Data in this exercise
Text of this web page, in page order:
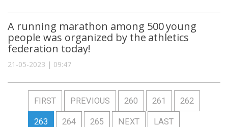
A running marathon among 500 young
people was organized by the athletics
federation today!
21-05-2023 | 09:47
FIRST PREVIOUS 260 261 262
263 264 265 NEXT LAST
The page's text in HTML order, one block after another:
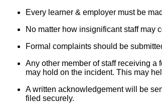
Every learner & employer must be
No matter how insignificant staff may
Formal complaints should be
Any other member of staff receiving a
may hold on the incident. This may
A written acknowledgement will be
filed securely.
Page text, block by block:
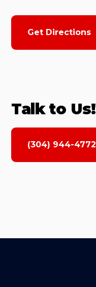
Get Directions
Talk to Us!
(304) 944-4772
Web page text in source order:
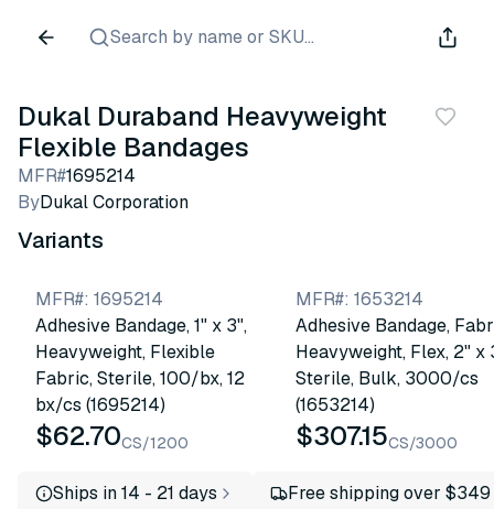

Activity
Leave out the pictures and repeat exactly the lines from the one containing "The page's text" through the last line of the entries.

Answer to this exercise
The page's text in HTML order, one block after another:
Every learner & employer must be
No matter how insignificant staff may
Formal complaints should be
Any other member of staff receiving a
may hold on the incident. This may
A written acknowledgement will be
filed securely.
Page text, block by block:
Get Directions
Talk to Us!
(304) 944-4772
Web page text in source order:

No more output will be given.